The reported cases of Covid-19 in the seven days preceding August 2 are up 161.54 percent. The percent of tests that are positive has climbed by  15.63 percent. Local hospital admissions are up a full 200 percent. Schools haven’t had the first student in a classroom and the caseload is soaring in a county with great doctors but limited hospital services.

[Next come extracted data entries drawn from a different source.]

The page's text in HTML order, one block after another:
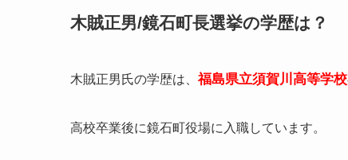
木賊正男/鏡石町長選挙の学歴は？
木賊正男氏の学歴は、 福島県立須賀川高等学校
高校卒業後に鏡石町役場に入職しています。
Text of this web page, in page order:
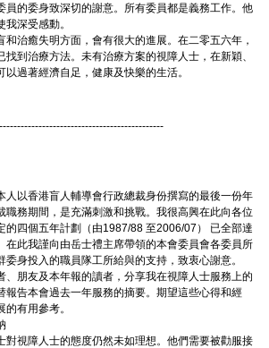
員的委身致深切的謝意。所有委員都是義務工作。他
深受感動。
治癒失明方面，會有很大的進展。在二零五六年，
到治療方法。未有治療方案的視障人士，在新穎、
過著經濟自足，健康及快樂的生活。
人以香港盲人輔導會行政總裁身份撰寫的最後一份年
職務期間，是充滿刺激和挑戰。我很高興在此向各位
的四個五年計劃（由1987/88 至2006/07） 已全部達
在此我謹向由岳士禮主席帶領的本會委員會各委員所
身投入的職員隊工所給與的支持，致衷心謝意。
、朋友及本年報的讀者，分享我在視障人士服務上的
報告本會過去一年服務的摘要。期望這些心得和經
有用參考。
對視障人士的態度仍然未如理想。他們需要被勸服接
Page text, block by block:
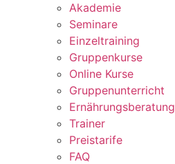
Akademie
Seminare
Einzeltraining
Gruppenkurse
Online Kurse
Gruppenunterricht
Ernährungsberatung
Trainer
Preistarife
FAQ
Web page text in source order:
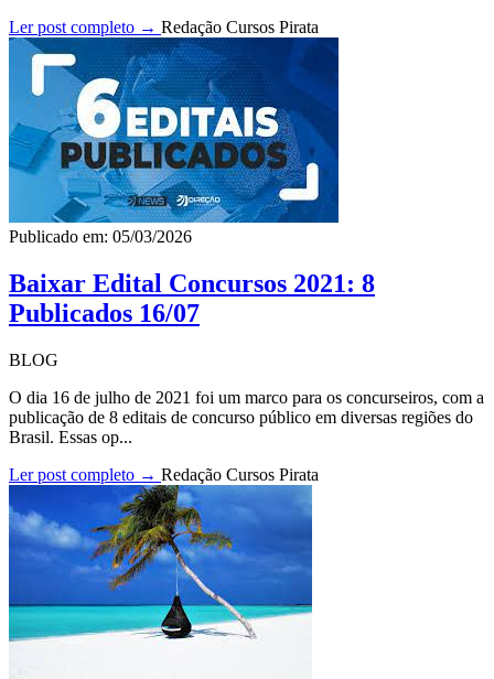
Ler post completo → Redação Cursos Pirata
Publicado em: 05/03/2026
Baixar Edital Concursos 2021: 8
Publicados 16/07
BLOG
O dia 16 de julho de 2021 foi um marco para os concurseiros, com a
publicação de 8 editais de concurso público em diversas regiões do
Brasil. Essas op...
Ler post completo → Redação Cursos Pirata
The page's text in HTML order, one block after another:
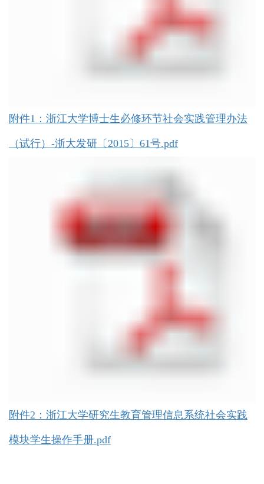
附件1：浙江大学博士生必修环节社会实践管理办法
（试行）-浙大发研〔2015〕61号.pdf
附件2：浙江大学研究生教育管理信息系统社会实践
模块学生操作手册.pdf
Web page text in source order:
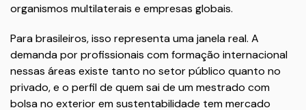
organismos multilaterais e empresas globais.
Para brasileiros, isso representa uma janela real. A
demanda por profissionais com formação internacional
nessas áreas existe tanto no setor público quanto no
privado, e o perfil de quem sai de um mestrado com
bolsa no exterior em sustentabilidade tem mercado
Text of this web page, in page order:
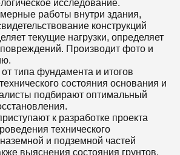
исследование.
работы внутри здания,
конструкций
текущие нагрузки, определяет
Производит фото и
типа фундамента и итогов
состояния основания и
подбирают оптимальный
к разработке проекта
технического
и подземной частей
выяснения состояния грунтов,
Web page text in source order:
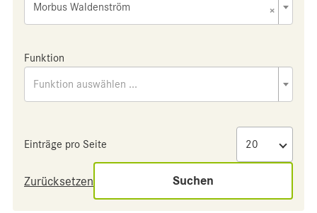
×
Morbus Waldenström
Funktion
Funktion auswählen ...
Einträge pro Seite
Zurücksetzen Suchen
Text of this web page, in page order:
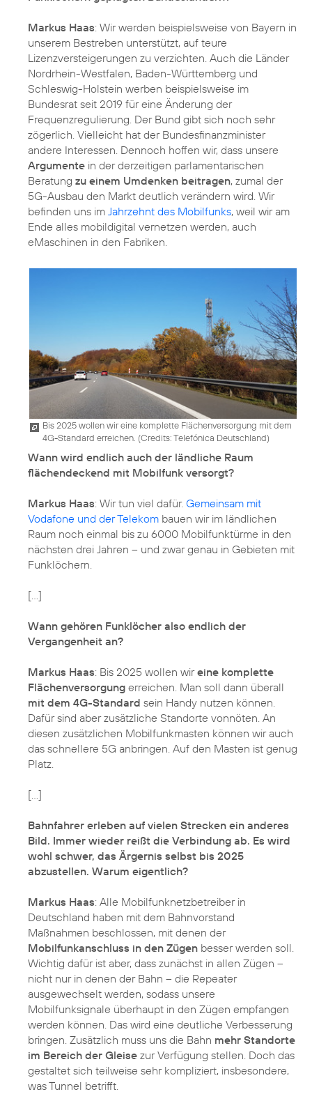
Markus Haas: Wir werden beispielsweise von Bayern in
unserem Bestreben unterstützt, auf teure
Lizenzversteigerungen zu verzichten. Auch die Länder
Nordrhein-Westfalen, Baden-Württemberg und
Schleswig-Holstein werben beispielsweise im
Bundesrat seit 2019 für eine Änderung der
Frequenzregulierung. Der Bund gibt sich noch sehr
zögerlich. Vielleicht hat der Bundesfinanzminister
andere Interessen. Dennoch hoffen wir, dass unsere
Argumente in der derzeitigen parlamentarischen
Beratung zu einem Umdenken beitragen, zumal der
5G-Ausbau den Markt deutlich verändern wird. Wir
befinden uns im Jahrzehnt des Mobilfunks, weil wir am
Ende alles mobildigital vernetzen werden, auch
eMaschinen in den Fabriken.
Bis 2025 wollen wir eine komplette Flächenversorgung mit dem
4G-Standard erreichen. (Credits: Telefónica Deutschland)
Wann wird endlich auch der ländliche Raum
flächendeckend mit Mobilfunk versorgt?
Markus Haas: Wir tun viel dafür. Gemeinsam mit
Vodafone und der Telekom bauen wir im ländlichen
Raum noch einmal bis zu 6000 Mobilfunktürme in den
nächsten drei Jahren – und zwar genau in Gebieten mit
Funklöchern.
[...]
Wann gehören Funklöcher also endlich der
Vergangenheit an?
Markus Haas: Bis 2025 wollen wireine komplette
Flächenversorgung erreichen. Man soll dann überall
mit dem 4G-Standard sein Handy nutzen können.
Dafür sind aber zusätzliche Standorte vonnöten. An
diesen zusätzlichen Mobilfunkmasten können wir auch
das schnellere 5G anbringen. Auf den Masten ist genug
Platz.
[...]
Bahnfahrer erleben auf vielen Strecken ein anderes
Bild. Immer wieder reißt die Verbindung ab. Es wird
wohl schwer, das Ärgernis selbst bis 2025
abzustellen. Warum eigentlich?
Markus Haas: Alle Mobilfunknetzbetreiber in
Deutschland haben mit dem Bahnvorstand
Maßnahmen beschlossen, mit denen der
Mobilfunkanschluss in den Zügen besser werden soll.
Wichtig dafür ist aber, dass zunächst in allen Zügen –
nicht nur in denen der Bahn – die Repeater
ausgewechselt werden, sodass unsere
Mobilfunksignale überhaupt in den Zügen empfangen
werden können. Das wird eine deutliche Verbesserung
bringen. Zusätzlich muss uns die Bahn mehr Standorte
im Bereich der Gleise zur Verfügung stellen. Doch das
gestaltet sich teilweise sehr kompliziert, insbesondere,
was Tunnel betrifft.
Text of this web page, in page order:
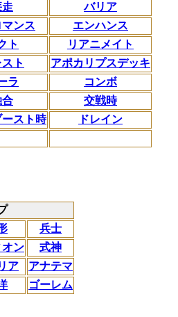
バリア
ンス
エンハンス
ト
リアニメイト
ト
アポカリプスデッキ
ラ
コンボ
合
交戦時
ースト時
ドレイン
兵士
オン
式神
ア
アナテマ
ゴーレム
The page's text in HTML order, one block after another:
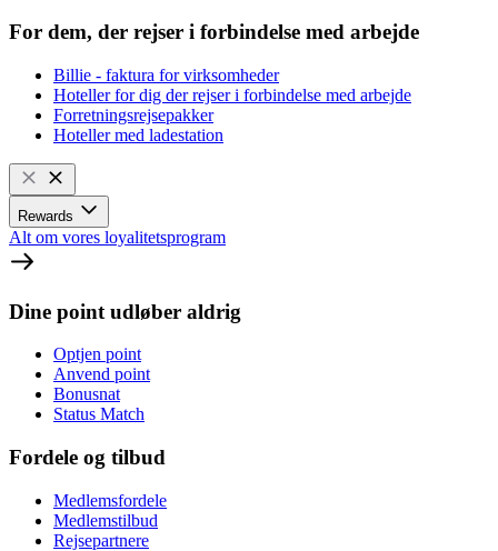
For dem, der rejser i forbindelse med arbejde
Billie - faktura for virksomheder
Hoteller for dig der rejser i forbindelse med arbejde
Forretningsrejsepakker
Hoteller med ladestation
Rewards
Alt om vores loyalitetsprogram
Dine point udløber aldrig
Optjen point
Anvend point
Bonusnat
Status Match
Fordele og tilbud
Medlemsfordele
Medlemstilbud
Rejsepartnere
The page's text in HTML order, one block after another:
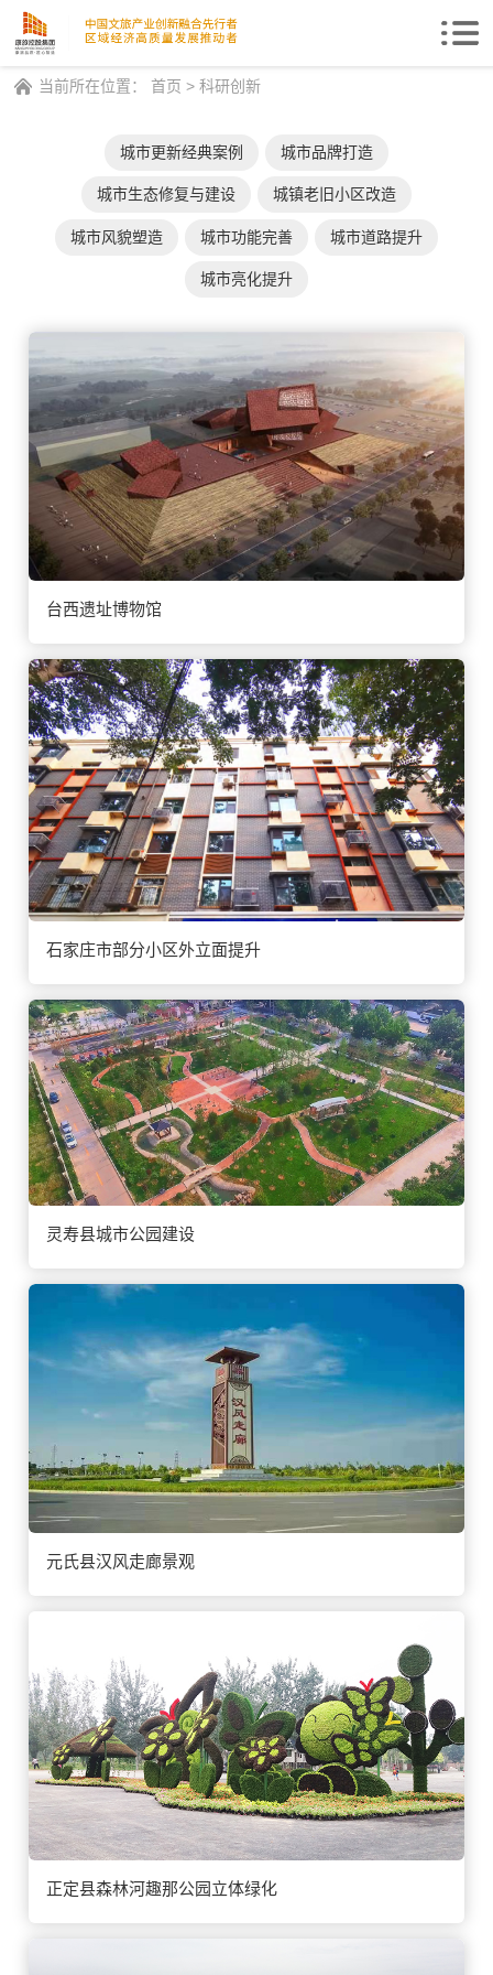
当前所在位置：
首页 >科研创新
城市更新经典案例 城市品牌打造
城市生态修复与建设 城镇老旧小区改造
城市风貌塑造 城市功能完善 城市道路提升
城市亮化提升
台西遗址博物馆
石家庄市部分小区外立面提升
灵寿县城市公园建设
元氏县汉风走廊景观
正定县森林河趣那公园立体绿化
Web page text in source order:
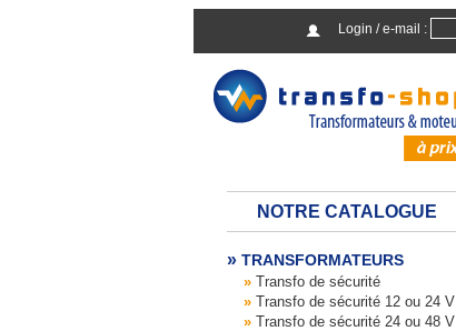
Login / e-mail :
NOTRE CATALOGUE
TRANSFORMATEURS
Transfo de sécurité
Transfo de sécurité 12 ou 24 V
Transfo de sécurité 24 ou 48 V
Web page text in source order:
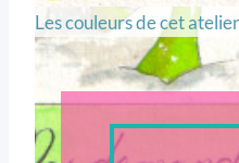
Les couleurs de cet atelier
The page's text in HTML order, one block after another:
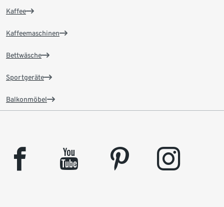
Kaffee
Kaffeemaschinen
Bettwäsche
Sportgeräte
Balkonmöbel
facebook youtube pinterest instagram
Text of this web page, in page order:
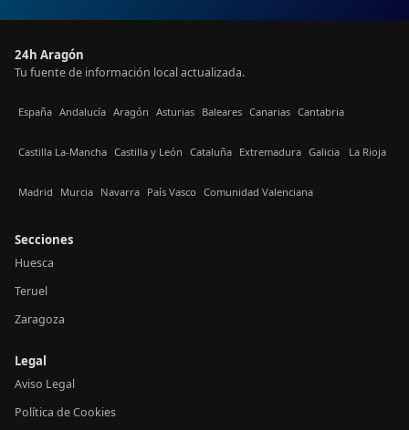
24h Aragón
Tu fuente de información local actualizada.
España Andalucía Aragón Asturias Baleares Canarias Cantabria
Castilla La-Mancha Castilla y León Cataluña Extremadura Galicia La Rioja
Madrid Murcia Navarra País Vasco Comunidad Valenciana
Secciones
Huesca
Teruel
Zaragoza
Legal
Aviso Legal
Política de Cookies
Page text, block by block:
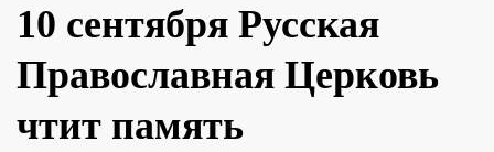
10 сентября Русская
Православная Церковь
чтит память
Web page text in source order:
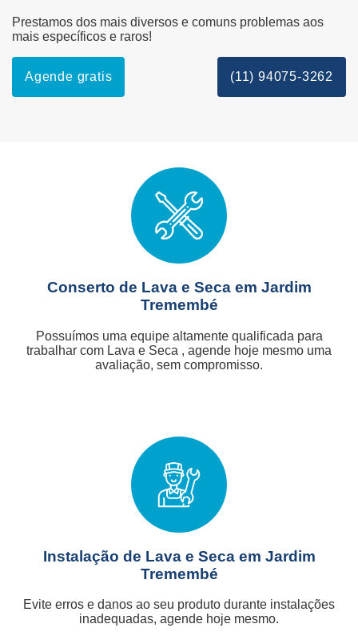
Prestamos dos mais diversos e comuns problemas aos
mais específicos e raros!
Agende gratis (11) 94075-3262
Conserto de Lava e Seca em Jardim
Tremembé
Possuímos uma equipe altamente qualificada para
trabalhar com Lava e Seca , agende hoje mesmo uma
avaliação, sem compromisso.
Instalação de Lava e Seca em Jardim
Tremembé
Evite erros e danos ao seu produto durante instalações
inadequadas, agende hoje mesmo.

Washington County GA school bus

Late yesterday, a news report posted on Georgia Public Radio’s site summed it for me. Amber Schmidtke, PhD., a microbiologist tracking and explaining Covid data for mere mortals like me, said, and I am adding emphasis to her statement”So when this starts to happen [children becoming sick and requiring hospitalization] in a bigger way in Georgia and kids who were previously healthy are on ventilators, I don’t want school superintendents to claim that there was no way this could have been predicted,” Schmidtke said. “We have plenty of warning that the situation in 2021 is more dangerous than a year ago for children. Willingly choosing to endanger children by not doing the bare minimum of disease control and prevention should be treated the same way as knowingly allowing someone drunk to drive a school bus and organizations that do so should be held to account.”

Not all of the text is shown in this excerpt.